According to Vijay Mukhi, cyber security expert, one of the biggest fears associated with online gaming is that most of these games are multiplayer games and children can end up associating with dangerous people online. “It is anonymous; one has no idea who one is playing with. It has been noticed that the kind of people one associates with online are those one will end up meeting offline.”
Games2win is among the top twenty gaming companies in the world. Tejas Shah, who leads business intelligence and partnerships at Games2Win says that the core audience for their games are teens and tweens which is typically the age group 10-18. Shah says, there are many genres in the online gaming sphere and a lot of it is fun without any betting elements. He states that Games2Win does not produce content that involves betting; neither would they want to go that way. Games2Win, however does have games that use virtual currency. “The difference is how it is being used. For example, if one uses virtual currency to buy something to enhance your game or to continue playing ahead, the user gets something back for the money that he has spent.”
Under lock and key
What are the checks one can put in place to steer one’s child away from games that might have betting undertones? Desai says that she allows her daughter to play online games for only twenty minutes a day. Mukhi says, that in order to steer teenagers from becoming online gaming addicts one of the safeguards one can put in place is a physical lock on the computer when parents are not around or are sleeping. “A software lock is not of much use because it can be cracked. A physical lock is important because when parents sleep the computer sleeps and children can’t misuse it.”
Dr Pervin Dadachanji, adolescent and child psychiatrist says that computers should always be placed either in a common rooms or the parents’ room, time and content of programmes need to be monitored and parents need to keep a look out for signs of disappearing money, isolation or secrecy. “It is also important to stress on outdoor play and parents need to always stay connected with one’s child,” says Dadachanji.
Hingorany feels that a growing teen is one who is riding on an emotional roller coaster and it is a phase when they struggle to develop their own identity and as a result become dependent on virtual games. “Parents need to communicate the pitfalls of being online, monitor a child’s online activities and not allow any online games that allow virtual money,” shesays.
Games That Make You A Real Hero
Not all online games encourage gambling and violence. Game designer Jane McGonagall in her classic TEDTalk pointed out how online games like World of Warcraft inspire people to think like heroes.
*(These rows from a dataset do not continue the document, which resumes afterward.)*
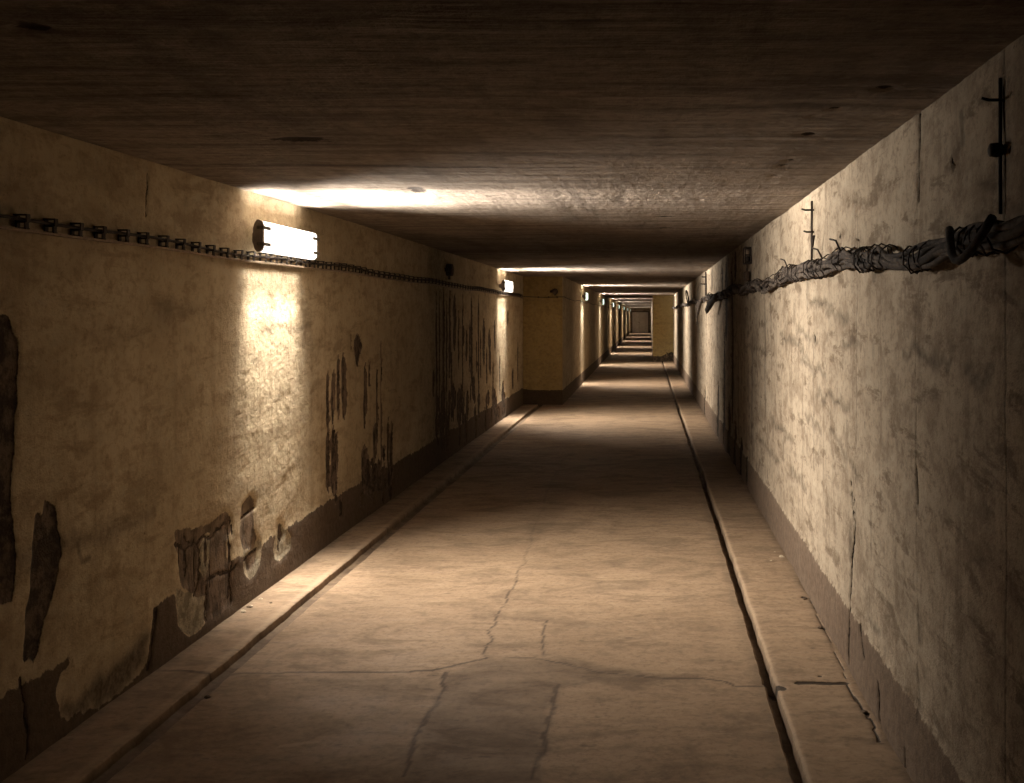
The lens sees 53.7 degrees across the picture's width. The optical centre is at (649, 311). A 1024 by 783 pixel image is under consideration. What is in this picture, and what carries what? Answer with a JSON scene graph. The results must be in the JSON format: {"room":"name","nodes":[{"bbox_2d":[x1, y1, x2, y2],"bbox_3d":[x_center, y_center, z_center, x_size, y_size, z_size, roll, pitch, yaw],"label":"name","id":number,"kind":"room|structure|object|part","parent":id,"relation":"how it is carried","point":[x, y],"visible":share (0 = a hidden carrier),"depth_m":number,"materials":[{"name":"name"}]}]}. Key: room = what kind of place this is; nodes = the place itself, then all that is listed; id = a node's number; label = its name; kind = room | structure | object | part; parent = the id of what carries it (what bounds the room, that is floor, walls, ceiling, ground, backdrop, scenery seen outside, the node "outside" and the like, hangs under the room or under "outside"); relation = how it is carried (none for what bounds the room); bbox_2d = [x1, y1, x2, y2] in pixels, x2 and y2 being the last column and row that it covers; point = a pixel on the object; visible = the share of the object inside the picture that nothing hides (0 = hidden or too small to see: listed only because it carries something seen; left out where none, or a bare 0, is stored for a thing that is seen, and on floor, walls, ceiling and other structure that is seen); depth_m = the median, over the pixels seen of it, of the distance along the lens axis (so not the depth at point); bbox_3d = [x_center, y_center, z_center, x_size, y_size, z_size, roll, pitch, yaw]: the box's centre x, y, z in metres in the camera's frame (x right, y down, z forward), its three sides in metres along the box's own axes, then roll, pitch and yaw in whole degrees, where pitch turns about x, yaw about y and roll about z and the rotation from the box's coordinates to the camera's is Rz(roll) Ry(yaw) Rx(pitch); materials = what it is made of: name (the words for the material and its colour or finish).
{"room":"underground tunnel","nodes":[
{"label":"underground tunnel","id":0,"kind":"room"},
{"bbox_2d":[0,116,522,781],"bbox_3d":[-2.356,0.546,5.825,0.050,2.502,25.650,0,0,0],"label":"wall","id":1,"kind":"structure","parent":0,"point":[181,434],"depth_m":4.92,"materials":[{"name":"beige paint"}]},
{"bbox_2d":[252,219,319,259],"bbox_3d":[-2.282,-0.438,6.185,0.140,0.186,0.970,0,0,0],"label":"wall lamp","id":2,"kind":"object","parent":1,"relation":"attached to","point":[267,237],"visible":1,"depth_m":6.06,"materials":[{"name":"white"}]},
{"bbox_2d":[0,214,619,309],"bbox_3d":[-1.802,-0.233,30.846,0.782,0.268,57.302,0,0,1],"label":"cable","id":3,"kind":"object","parent":1,"relation":"attached to","point":[17,218],"visible":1,"depth_m":5.00,"materials":[{"name":"rubber"}]},
{"bbox_3d":[-2.326,-0.281,10.350,0.041,0.057,16.300,0,0,0],"label":"rail","id":4,"kind":"part","parent":3,"relation":"part of","materials":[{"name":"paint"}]},
{"bbox_2d":[445,264,453,279],"bbox_3d":[-2.321,-0.468,11.517,0.086,0.182,0.194,0,0,0],"label":"box","id":5,"kind":"object","parent":1,"relation":"attached to","point":[449,269],"visible":1,"depth_m":11.49,"materials":[{"name":"metal"}]},
{"bbox_3d":[-2.287,-0.487,11.542,0.018,0.141,0.141,0,0,0],"label":"lid","id":6,"kind":"part","parent":5,"relation":"part of","materials":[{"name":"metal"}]},
{"bbox_2d":[499,280,513,292],"bbox_3d":[-2.310,-0.410,15.900,0.140,0.186,0.970,0,0,0],"label":"wall lamp","id":7,"kind":"object","parent":1,"relation":"attached to","point":[506,286],"visible":1,"depth_m":15.63,"materials":[{"name":"metal"}]},
{"bbox_2d":[504,280,512,291],"bbox_3d":[-2.270,-0.410,15.900,0.040,0.180,0.910,0,0,0],"label":"diffuser","id":8,"kind":"object","parent":7,"relation":"attached to","point":[508,285],"depth_m":15.83,"materials":[{"name":"white"}]},
{"bbox_2d":[0,333,912,782],"bbox_3d":[-0.847,1.874,44.000,3.654,0.371,102.000,0,0,0],"label":"floor","id":9,"kind":"structure","parent":0,"point":[588,589],"depth_m":5.06,"materials":[{"name":"concrete"}]},
{"bbox_2d":[0,0,1023,307],"bbox_3d":[-0.847,-0.560,44.000,3.634,0.324,102.000,0,0,0],"label":"ceiling","id":10,"kind":"structure","parent":0,"point":[620,150],"depth_m":3.37,"materials":[{"name":"concrete"}]},
{"bbox_2d":[523,276,562,406],"bbox_3d":[-2.007,0.565,18.650,0.740,2.465,0.004,0,0,0],"label":"wall","id":11,"kind":"structure","parent":0,"point":[542,317],"depth_m":18.65,"materials":[{"name":"yellow paint"}]},
{"bbox_2d":[550,289,557,294],"bbox_3d":[-1.796,-0.374,18.619,0.148,0.130,0.086,0,0,0],"label":"box","id":12,"kind":"object","parent":11,"relation":"attached to","point":[554,291],"visible":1,"depth_m":18.58,"materials":[{"name":"metal"}]},
{"bbox_2d":[562,277,629,403],"bbox_3d":[-1.770,0.698,56.825,0.270,2.732,76.350,0,0,0],"label":"wall","id":13,"kind":"structure","parent":0,"point":[591,333],"depth_m":26.09,"materials":[{"name":"beige paint"}]},
{"bbox_2d":[581,292,588,299],"bbox_3d":[-1.599,-0.381,24.300,0.140,0.186,0.970,0,0,0],"label":"wall lamp","id":14,"kind":"object","parent":13,"relation":"attached to","point":[585,295],"visible":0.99,"depth_m":23.99,"materials":[{"name":"white"}]},
{"bbox_2d":[630,308,650,332],"bbox_3d":[-0.905,0.832,94.999,2.000,2.465,0.005,0,0,0],"label":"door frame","id":15,"kind":"structure","parent":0,"point":[632,309],"depth_m":95.00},
{"bbox_2d":[631,311,648,332],"bbox_3d":[-0.925,0.965,94.909,1.680,2.080,0.121,0,0,0],"label":"door","id":16,"kind":"structure","parent":15,"relation":"in","point":[639,319],"depth_m":94.91,"materials":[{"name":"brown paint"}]},
{"bbox_2d":[651,297,652,356],"bbox_3d":[0.099,0.729,65.500,0.012,2.672,59.000,0,0,0],"label":"wall","id":17,"kind":"structure","parent":0,"point":[652,297],"depth_m":40.65,"materials":[{"name":"beige concrete"}]},
{"bbox_2d":[653,295,673,362],"bbox_3d":[0.477,0.625,36.000,0.750,2.465,0.003,0,0,0],"label":"wall","id":18,"kind":"structure","parent":0,"point":[663,313],"depth_m":36.00,"materials":[{"name":"yellow paint"}]},
{"bbox_2d":[673,35,1023,782],"bbox_3d":[0.918,0.577,14.500,0.067,2.563,43.000,0,0,0],"label":"wall","id":19,"kind":"structure","parent":0,"point":[874,421],"depth_m":3.70,"materials":[{"name":"beige concrete"}]},
{"bbox_2d":[700,272,706,294],"bbox_3d":[0.872,-0.423,16.201,0.107,0.456,0.029,0,0,0],"label":"bar","id":20,"kind":"object","parent":19,"relation":"attached to","point":[705,276],"visible":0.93,"depth_m":16.19,"materials":[{"name":"metal"}]},
{"bbox_2d":[743,247,751,280],"bbox_3d":[0.919,-0.415,9.350,0.077,0.380,0.200,0,0,0],"label":"junction box","id":21,"kind":"object","parent":19,"relation":"attached to","point":[748,253],"visible":0.96,"depth_m":9.30,"materials":[{"name":"metal"}]},
{"bbox_2d":[801,201,813,243],"bbox_3d":[0.915,-0.478,5.771,0.078,0.330,0.015,0,0,3],"label":"bar","id":22,"kind":"object","parent":19,"relation":"attached to","point":[811,209],"visible":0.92,"depth_m":5.76,"materials":[{"name":"metal"}]},
{"bbox_2d":[672,214,1023,324],"bbox_3d":[0.819,-0.124,18.100,0.178,0.702,35.004,0,0,0],"label":"cable bundle","id":23,"kind":"object","parent":19,"relation":"attached to","point":[991,235],"visible":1,"depth_m":3.49,"materials":[{"name":"rubber"}]},
{"bbox_2d":[981,78,1003,213],"bbox_3d":[0.920,-0.444,2.665,0.068,0.364,0.040,0,0,0],"label":"bar","id":24,"kind":"object","parent":19,"relation":"attached to","point":[994,149],"visible":0.99,"depth_m":2.66,"materials":[{"name":"metal"}]},
{"bbox_3d":[0.923,-0.433,2.665,0.037,0.039,0.040,0,0,0],"label":"knob","id":25,"kind":"part","parent":24,"relation":"part of","materials":[{"name":"metal"}]}
]}

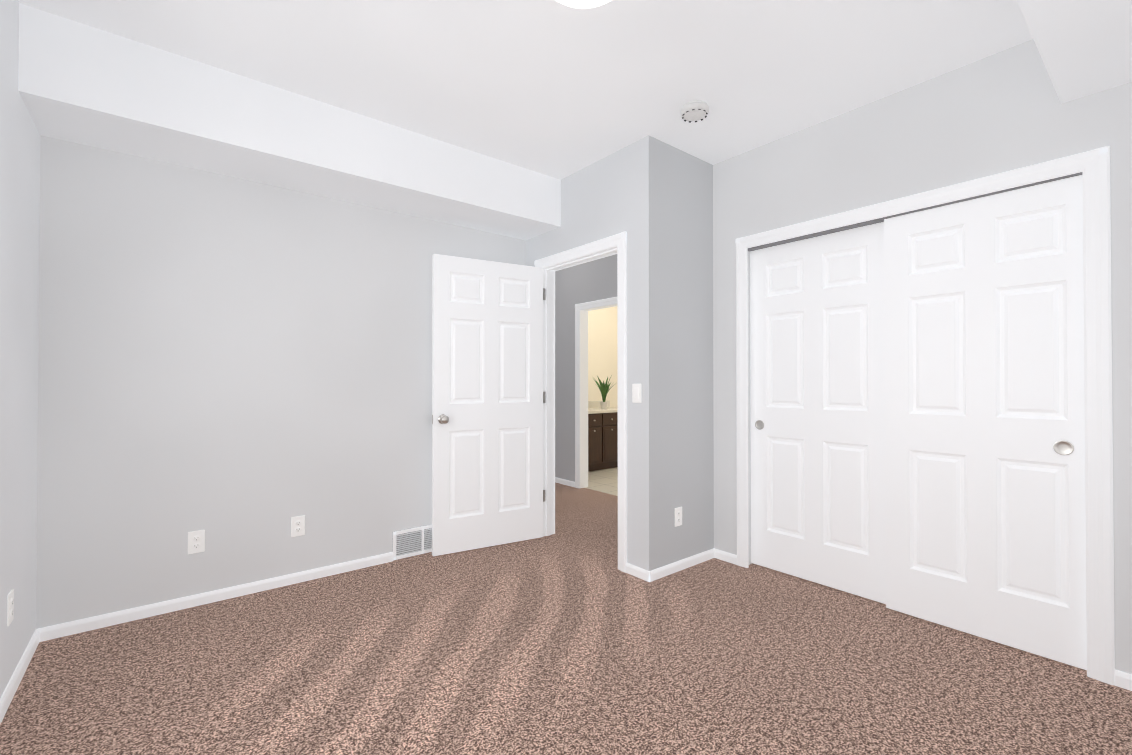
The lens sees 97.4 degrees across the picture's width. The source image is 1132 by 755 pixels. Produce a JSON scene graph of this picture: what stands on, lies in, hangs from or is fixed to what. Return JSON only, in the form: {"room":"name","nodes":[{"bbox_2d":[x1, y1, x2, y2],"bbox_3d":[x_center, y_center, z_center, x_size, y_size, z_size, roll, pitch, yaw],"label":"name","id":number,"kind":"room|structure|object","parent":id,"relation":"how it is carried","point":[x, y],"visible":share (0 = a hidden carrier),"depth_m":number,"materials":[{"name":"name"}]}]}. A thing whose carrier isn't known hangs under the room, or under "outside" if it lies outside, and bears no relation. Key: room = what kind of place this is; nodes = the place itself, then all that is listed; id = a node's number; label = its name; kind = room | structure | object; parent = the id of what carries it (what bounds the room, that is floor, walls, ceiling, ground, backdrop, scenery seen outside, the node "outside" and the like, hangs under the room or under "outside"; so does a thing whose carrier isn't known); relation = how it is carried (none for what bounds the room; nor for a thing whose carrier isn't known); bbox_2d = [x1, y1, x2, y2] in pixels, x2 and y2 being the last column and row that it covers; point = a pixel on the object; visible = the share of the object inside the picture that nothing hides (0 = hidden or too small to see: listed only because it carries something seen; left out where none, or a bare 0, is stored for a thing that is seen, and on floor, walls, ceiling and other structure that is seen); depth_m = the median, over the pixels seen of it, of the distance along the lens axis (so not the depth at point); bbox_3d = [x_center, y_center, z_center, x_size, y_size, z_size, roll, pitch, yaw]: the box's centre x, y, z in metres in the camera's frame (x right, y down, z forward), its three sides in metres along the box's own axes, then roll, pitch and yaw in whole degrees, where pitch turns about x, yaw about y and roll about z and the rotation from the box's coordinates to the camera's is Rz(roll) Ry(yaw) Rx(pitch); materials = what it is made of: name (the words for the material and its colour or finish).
{"room":"empty bedroom","nodes":[
{"label":"empty bedroom","id":0,"kind":"room"},
{"bbox_2d":[0,0,39,697],"bbox_3d":[-1.997,-0.131,1.667,0.120,2.650,6.240,0,-1,-39],"label":"wall","id":1,"kind":"structure","parent":0,"point":[19,222],"depth_m":1.93,"materials":[{"name":"grey paint"}]},
{"bbox_2d":[7,589,13,625],"bbox_3d":[-2.079,0.861,1.862,0.008,0.116,0.072,0,-1,-39],"label":"electrical outlet","id":2,"kind":"object","parent":1,"relation":"attached to","point":[10,607],"visible":1,"depth_m":1.85,"materials":[{"name":"white plastic"}]},
{"bbox_2d":[0,627,43,723],"bbox_3d":[-1.227,1.158,0.813,0.013,0.058,3.721,0,-1,-39],"label":"baseboard","id":3,"kind":"structure","parent":1,"relation":"attached to","point":[9,692],"depth_m":1.95,"materials":[{"name":"white wood"}]},
{"bbox_2d":[36,135,525,628],"bbox_3d":[-1.400,-0.118,3.157,2.683,2.650,0.120,0,-1,-39],"label":"wall","id":4,"kind":"structure","parent":0,"point":[238,371],"depth_m":2.69,"materials":[{"name":"grey paint"}]},
{"bbox_2d":[188,530,204,553],"bbox_3d":[-1.949,0.867,2.621,0.072,0.116,0.008,0,-1,-39],"label":"electrical outlet","id":5,"kind":"object","parent":4,"relation":"attached to","point":[196,541],"visible":1,"depth_m":2.62,"materials":[{"name":"white plastic"}]},
{"bbox_2d":[44,552,392,640],"bbox_3d":[-1.758,1.175,2.770,1.593,0.058,0.013,0,-1,-39],"label":"baseboard","id":6,"kind":"structure","parent":4,"relation":"attached to","point":[105,620],"depth_m":2.63,"materials":[{"name":"white wood"}]},
{"bbox_2d":[291,515,304,536],"bbox_3d":[-1.576,0.875,2.923,0.072,0.116,0.008,0,-1,-39],"label":"electrical outlet","id":7,"kind":"object","parent":4,"relation":"attached to","point":[297,525],"visible":1,"depth_m":2.92,"materials":[{"name":"white plastic"}]},
{"bbox_2d":[393,524,431,559],"bbox_3d":[-0.981,1.112,3.401,0.410,0.186,0.013,0,-1,-39],"label":"air vent","id":8,"kind":"object","parent":4,"relation":"in","point":[410,542],"visible":0.67,"depth_m":3.35,"materials":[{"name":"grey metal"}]},
{"bbox_2d":[432,254,542,555],"bbox_3d":[-0.536,0.184,3.555,0.836,2.028,0.175,0,-1,-30],"label":"bedroom door","id":9,"kind":"structure","parent":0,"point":[487,403],"depth_m":3.52,"materials":[{"name":"white paint"},{"name":"satin nickel"}]},
{"bbox_2d":[18,0,1032,179],"bbox_3d":[0.373,-1.489,3.601,6.223,0.100,6.240,0,-1,-39],"label":"ceiling","id":10,"kind":"structure","parent":0,"point":[555,89],"depth_m":2.25,"materials":[{"name":"white paint"}]},
{"bbox_2d":[18,3,560,239],"bbox_3d":[-1.221,-1.274,2.946,2.683,0.343,0.448,0,-1,-39],"label":"beam","id":11,"kind":"structure","parent":10,"relation":"attached to","point":[81,83],"depth_m":2.46,"materials":[{"name":"paint"}]},
{"bbox_2d":[556,0,610,8],"bbox_3d":[0.065,-1.392,1.721,0.344,0.127,0.344,0,-1,-39],"label":"flush-mount ceiling light","id":12,"kind":"object","parent":10,"relation":"attached to","point":[583,4],"visible":1,"depth_m":1.81,"materials":[{"name":"white glass"}]},
{"bbox_2d":[681,100,708,122],"bbox_3d":[0.689,-1.420,2.659,0.148,0.056,0.148,0,-1,-39],"label":"smoke detector","id":13,"kind":"object","parent":10,"relation":"attached to","point":[695,110],"visible":1,"depth_m":2.62,"materials":[{"name":"white plastic"}]},
{"bbox_2d":[1017,0,1131,103],"bbox_3d":[0.997,-1.306,0.725,3.331,0.316,0.749,0,-1,-39],"label":"soffit beam","id":14,"kind":"structure","parent":10,"relation":"attached to","point":[1084,47],"depth_m":1.69,"materials":[{"name":"paint"}]},
{"bbox_2d":[0,482,1131,754],"bbox_3d":[-0.407,1.235,2.945,4.213,0.060,6.240,0,-1,-39],"label":"floor carpet","id":15,"kind":"object","parent":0,"point":[568,638],"visible":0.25,"depth_m":2.01,"materials":[{"name":"brown carpet"}]},
{"bbox_2d":[526,149,620,266],"bbox_3d":[-0.657,-0.107,4.466,0.120,2.650,3.340,0,-1,-39],"label":"wall","id":16,"kind":"structure","parent":0,"point":[590,203],"depth_m":3.40,"materials":[{"name":"grey paint"}]},
{"bbox_2d":[534,231,626,572],"bbox_3d":[0.121,0.152,3.504,0.156,2.115,0.968,0,-1,-39],"label":"door frame","id":17,"kind":"structure","parent":16,"relation":"attached to","point":[596,250],"depth_m":3.47,"materials":[{"name":"white wood"}]},
{"bbox_2d":[555,254,616,481],"bbox_3d":[-0.021,-0.095,5.825,0.120,2.650,2.270,0,-1,-39],"label":"wall","id":18,"kind":"structure","parent":0,"point":[566,290],"depth_m":5.66,"materials":[{"name":"grey paint"}]},
{"bbox_2d":[555,477,574,486],"bbox_3d":[-0.307,1.203,6.059,0.013,0.058,1.290,0,-1,-39],"label":"baseboard","id":19,"kind":"structure","parent":18,"relation":"attached to","point":[565,482],"depth_m":5.67,"materials":[{"name":"white wood"}]},
{"bbox_2d":[575,297,616,488],"bbox_3d":[0.435,0.202,5.246,0.139,2.045,0.900,0,-1,-39],"label":"door frame","id":20,"kind":"structure","parent":18,"relation":"attached to","point":[581,394],"depth_m":5.53,"materials":[{"name":"white wood"}]},
{"bbox_2d":[585,467,617,495],"bbox_3d":[0.970,1.263,6.186,2.010,0.060,2.540,0,-1,-39],"label":"floor","id":21,"kind":"structure","parent":0,"point":[604,480],"depth_m":5.94,"materials":[{"name":"beige tile"}]},
{"bbox_2d":[588,413,617,471],"bbox_3d":[0.320,0.855,6.770,1.250,0.764,0.570,0,-1,-39],"label":"bathroom vanity","id":22,"kind":"object","parent":21,"relation":"on","point":[602,438],"depth_m":6.58,"materials":[{"name":"brown wood"}]},
{"bbox_2d":[588,409,617,412],"bbox_3d":[0.313,0.455,6.781,1.280,0.036,0.550,0,-1,-39],"label":"countertop","id":23,"kind":"structure","parent":22,"relation":"on","point":[589,410],"depth_m":6.63,"materials":[{"name":"beige stone"}]},
{"bbox_2d":[593,375,614,408],"bbox_3d":[0.526,0.201,6.891,0.361,0.473,0.392,0,-1,-39],"label":"potted plant","id":24,"kind":"object","parent":23,"relation":"on","point":[604,388],"visible":1,"depth_m":6.84,"materials":[{"name":"green plant"}]},
{"bbox_2d":[588,306,617,407],"bbox_3d":[0.185,-0.084,7.119,1.830,2.650,0.120,0,-1,-39],"label":"wall","id":25,"kind":"structure","parent":0,"point":[602,348],"depth_m":7.34,"materials":[{"name":"beige paint"}]},
{"bbox_2d":[588,401,611,408],"bbox_3d":[0.146,0.389,6.987,1.280,0.100,0.020,0,-1,-39],"label":"backsplash","id":26,"kind":"structure","parent":25,"relation":"attached to","point":[591,404],"depth_m":7.19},
{"bbox_2d":[621,143,633,564],"bbox_3d":[0.429,-0.118,3.126,0.120,2.650,0.110,0,-1,-39],"label":"wall","id":27,"kind":"structure","parent":0,"point":[627,189],"depth_m":3.07,"materials":[{"name":"grey paint"}]},
{"bbox_2d":[634,135,713,570],"bbox_3d":[0.979,-0.116,3.424,1.350,2.650,0.120,0,-1,-39],"label":"wall","id":28,"kind":"structure","parent":0,"point":[673,337],"depth_m":3.09,"materials":[{"name":"grey paint"}]},
{"bbox_2d":[632,384,640,402],"bbox_3d":[0.429,0.096,3.021,0.011,0.116,0.072,0,-1,-39],"label":"light switch","id":29,"kind":"object","parent":28,"relation":"attached to","point":[636,393],"visible":1,"depth_m":3.02,"materials":[{"name":"white plastic"}]},
{"bbox_2d":[675,507,681,526],"bbox_3d":[0.705,0.872,3.111,0.072,0.116,0.008,0,-1,-39],"label":"electrical outlet","id":30,"kind":"object","parent":28,"relation":"attached to","point":[678,516],"visible":1,"depth_m":3.11,"materials":[{"name":"white plastic"}]},
{"bbox_2d":[644,548,719,581],"bbox_3d":[0.744,1.178,3.136,0.661,0.058,0.013,0,-1,-39],"label":"baseboard","id":31,"kind":"structure","parent":28,"relation":"attached to","point":[649,576],"depth_m":3.11,"materials":[{"name":"white wood"}]},
{"bbox_2d":[713,39,1131,673],"bbox_3d":[1.808,-0.124,2.455,0.120,2.650,2.430,0,-1,-39],"label":"wall","id":32,"kind":"structure","parent":0,"point":[1002,111],"depth_m":2.41,"materials":[{"name":"grey paint"}]},
{"bbox_2d":[750,222,885,603],"bbox_3d":[1.458,0.186,2.915,0.038,2.013,0.800,0,-1,-39],"label":"closet door","id":33,"kind":"structure","parent":32,"relation":"in","point":[817,376],"depth_m":2.87,"materials":[{"name":"white wood"}]},
{"bbox_2d":[736,146,1114,684],"bbox_3d":[1.660,0.150,2.610,0.122,2.105,1.636,0,-1,-39],"label":"trim","id":34,"kind":"structure","parent":32,"relation":"attached to","point":[1092,167],"depth_m":1.99,"materials":[{"name":"white wood"}]},
{"bbox_2d":[884,175,1086,669],"bbox_3d":[1.912,0.181,2.286,0.038,2.013,0.780,0,-1,-39],"label":"closet door","id":35,"kind":"structure","parent":32,"relation":"in","point":[985,523],"depth_m":2.25,"materials":[{"name":"white wood"}]},
{"bbox_2d":[1115,670,1131,690],"bbox_3d":[2.319,1.166,1.708,0.013,0.058,0.583,0,-1,-39],"label":"baseboard","id":36,"kind":"structure","parent":32,"relation":"attached to","point":[1123,680],"depth_m":1.91,"materials":[{"name":"white wood"}]}
]}
Here are some game changers:
>>World Without Oil: Created by McGonigal in this game, players must get creative to survive the massive global oil shortage. The game teaches easy ways to use less oil in the real world.
>> Way: In a world, which is becoming smaller the sooner we start embracing different cultures the easier it will be. This is an online game where two anonymous players, from different locations around the globe, learn how to speak to each other as they navigate obstacles.
>> Evoke: Also created by McGonigal along with the World Bank Institute; this game is a 10-week crash course in social innovation. It gives players challenges linked to food security and urban resilience and encourages them to function like think tanks.
>> Plot Form: Giving can be fun and this game shows you how. Currently fundraising to build homes for teenagers in Tanzania, Plot Form lets players donate and pick out building materials, colours and more for parts of the homes.